The path to Ann & Robert H. Lurie Children’s Hospital is complicated. They’ve looked at getting help from a nonprofit group to fly there, but the family may take a commercial flight. The date to leave is still a little up in the air. 

Anne Marie Calligas, right, gives her big sister Isabel Calligas a kiss.

“We thought we were going to be leaving (Aug. 3) for Chicago,” Calligas said. Instead, they got bumped back on the hospital’s schedule. “(The hospital) floated the dates of Aug. 19 or Aug. 31 as possible ones for where we could come up there.”  

When the trip is set, Anne Marie has a bag with her name on it ready to go. It's a gift from longtime family friend Lauren Kirkland. 

“(Anne Marie) opened the bag and she just said, ‘Oh, I love it!” Calligas said. “She said, ‘Mom, I can’t wait to go to Chicago with you.’”

Kirkland is helping the family by setting up the “Anne Marie’s Medical Fund” GoFundMe page, which has raised more than $33,000 so far. 

“I’ve just always known (Calligas). She’s kind of like my sixth child,” said Kirkland. 

A super doctor 

If anyone needed a superhero right now, it’s Anne Marie. Fortunately, she’s found one who is an expert in Abernethy malformation. 

“We’ve told (Anne Marie) that she’s going Chicago to see Dr. Superman,” Calligas said. 

That’s the spot on nickname of Dr. Riccardo A. Superina, the head of transplant surgery at Ann & Robert H. Lurie Children’s Hospital. 

Calligas discovered Superina while doing research into her daughter’s condition.
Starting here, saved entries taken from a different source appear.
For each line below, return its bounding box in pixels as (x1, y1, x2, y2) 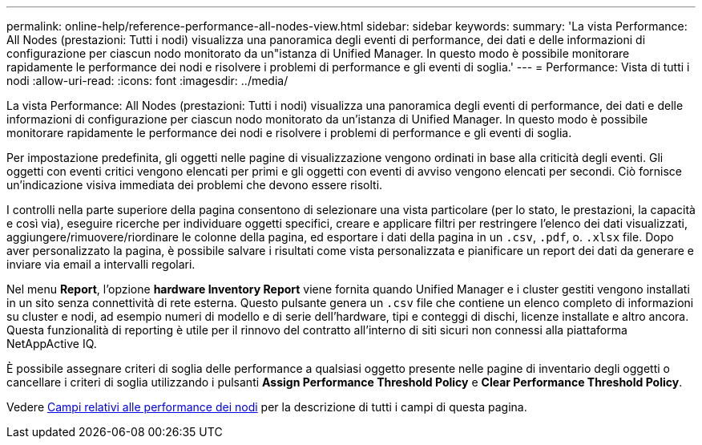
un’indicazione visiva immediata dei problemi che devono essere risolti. (6, 178, 383, 192)
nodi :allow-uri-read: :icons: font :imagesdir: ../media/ (6, 74, 288, 87)
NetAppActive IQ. (6, 337, 97, 350)
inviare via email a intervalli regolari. (6, 257, 196, 271)

One morning at about 2 a.m., she wrote him a long email explaining Anne Marie’s medical history, and sent it to the hospital in hopes that he’d see it. Surprisingly, he wrote back to her that afternoon. 

“He said he thought he could correct the problem,” Calligas said. 
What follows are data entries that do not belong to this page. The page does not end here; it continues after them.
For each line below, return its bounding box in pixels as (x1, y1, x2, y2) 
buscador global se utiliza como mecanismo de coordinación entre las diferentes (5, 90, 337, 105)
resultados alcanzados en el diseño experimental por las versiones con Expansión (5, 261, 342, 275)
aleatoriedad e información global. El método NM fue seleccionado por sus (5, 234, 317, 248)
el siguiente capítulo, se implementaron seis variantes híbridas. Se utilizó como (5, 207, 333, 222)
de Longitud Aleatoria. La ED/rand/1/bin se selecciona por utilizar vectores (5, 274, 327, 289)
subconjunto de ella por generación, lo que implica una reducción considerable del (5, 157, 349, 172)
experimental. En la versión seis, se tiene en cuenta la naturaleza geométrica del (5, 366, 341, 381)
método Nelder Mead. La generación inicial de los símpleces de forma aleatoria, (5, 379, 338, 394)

Anne Marie Calligas has medical issues, including the rare Abernethy malformation type 1b, which causes blood to bypass her liver and go unfiltered into her heart.

In an informational video from the hospital, Superina said patients are often referred to him because it’s thought they might need a liver transplant. 

“The reality of the fact is that many children that are sent to me can have solutions other than transplantation for their problems,” Superina said.

The way Calligas understands it, the goal is to build Anne Marie a new portal vein by working with other blood vessels that are already in her liver. That’s the outcome Anne Maria’s parents are hoping for, rather than risking possible rejection from a liver transplant.

Virus concerns

Anne Marie Calligas with her mom, Catherine Calligas, and her special bag with her name on it.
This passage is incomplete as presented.